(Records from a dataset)
BEGIN
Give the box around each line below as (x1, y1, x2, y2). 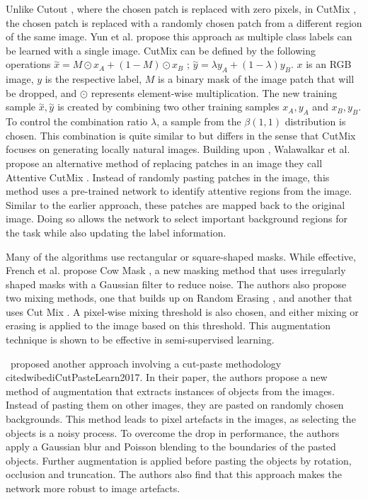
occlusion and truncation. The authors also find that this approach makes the (6, 467, 342, 482)
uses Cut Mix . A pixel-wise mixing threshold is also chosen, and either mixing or (6, 304, 359, 319)
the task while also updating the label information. (6, 225, 226, 239)
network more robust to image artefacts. (6, 481, 180, 495)
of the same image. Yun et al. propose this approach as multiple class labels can (6, 29, 352, 44)
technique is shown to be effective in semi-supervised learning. (6, 332, 275, 347)
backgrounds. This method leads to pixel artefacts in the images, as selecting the (6, 411, 356, 426)
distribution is (284, 114, 346, 129)
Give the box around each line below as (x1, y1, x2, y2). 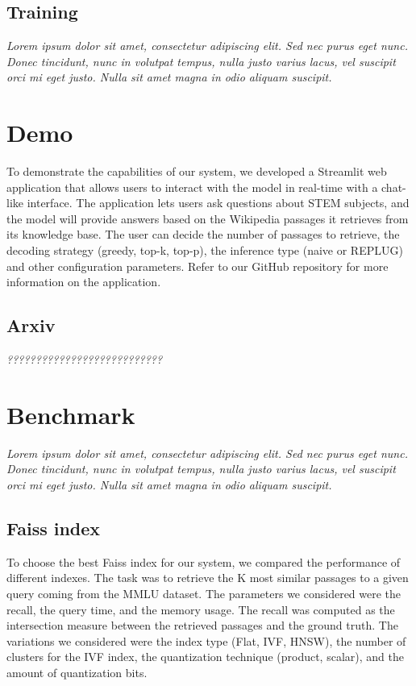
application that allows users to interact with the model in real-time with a (6, 178, 378, 195)
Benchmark (6, 397, 135, 430)
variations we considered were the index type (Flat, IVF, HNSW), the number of (6, 632, 406, 649)
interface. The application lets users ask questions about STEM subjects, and (27, 194, 410, 211)
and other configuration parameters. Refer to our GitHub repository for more (6, 257, 389, 274)
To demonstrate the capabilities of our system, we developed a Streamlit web (6, 163, 387, 180)
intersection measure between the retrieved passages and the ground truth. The (6, 617, 398, 634)
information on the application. (6, 273, 161, 290)
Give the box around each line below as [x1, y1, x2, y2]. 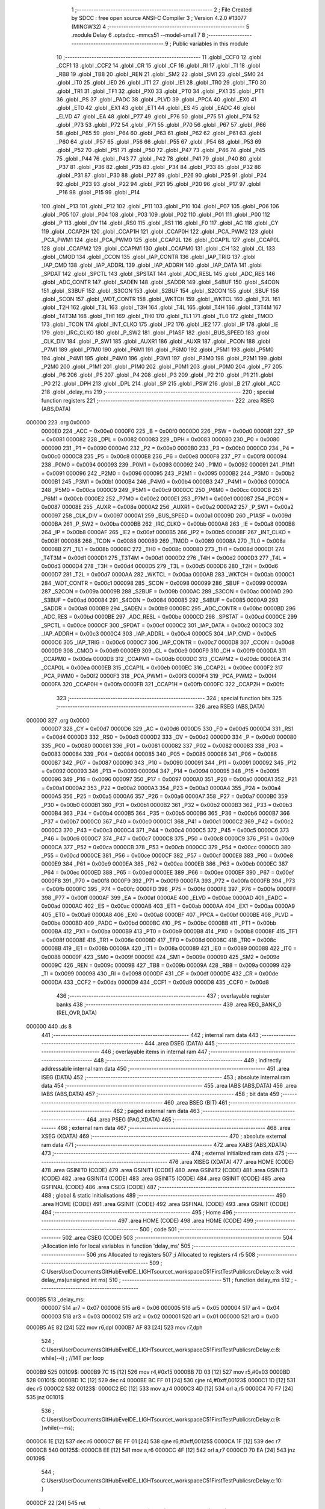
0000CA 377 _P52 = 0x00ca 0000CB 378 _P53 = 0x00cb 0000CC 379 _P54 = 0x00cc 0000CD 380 [41, 843, 291, 850]
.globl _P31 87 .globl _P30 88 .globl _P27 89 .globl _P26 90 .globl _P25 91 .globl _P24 [56, 172, 267, 179]
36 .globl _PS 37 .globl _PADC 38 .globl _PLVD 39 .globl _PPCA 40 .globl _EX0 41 [56, 95, 257, 103]
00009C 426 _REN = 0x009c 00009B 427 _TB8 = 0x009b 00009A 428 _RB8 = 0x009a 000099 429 [41, 962, 291, 969]
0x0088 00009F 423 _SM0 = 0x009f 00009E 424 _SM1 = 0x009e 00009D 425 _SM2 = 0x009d [41, 953, 280, 960]
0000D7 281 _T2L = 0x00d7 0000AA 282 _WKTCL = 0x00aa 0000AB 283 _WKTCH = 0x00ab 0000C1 [41, 571, 295, 578]
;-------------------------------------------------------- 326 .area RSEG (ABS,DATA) [56, 703, 265, 710]
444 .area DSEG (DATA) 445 [144, 1040, 215, 1047]
END
Each line above where the word "area" occurs should be copied out.

### Exercise answer
;-------------------------------------------------------- 326 .area RSEG (ABS,DATA) [56, 703, 265, 710]
444 .area DSEG (DATA) 445 [144, 1040, 215, 1047]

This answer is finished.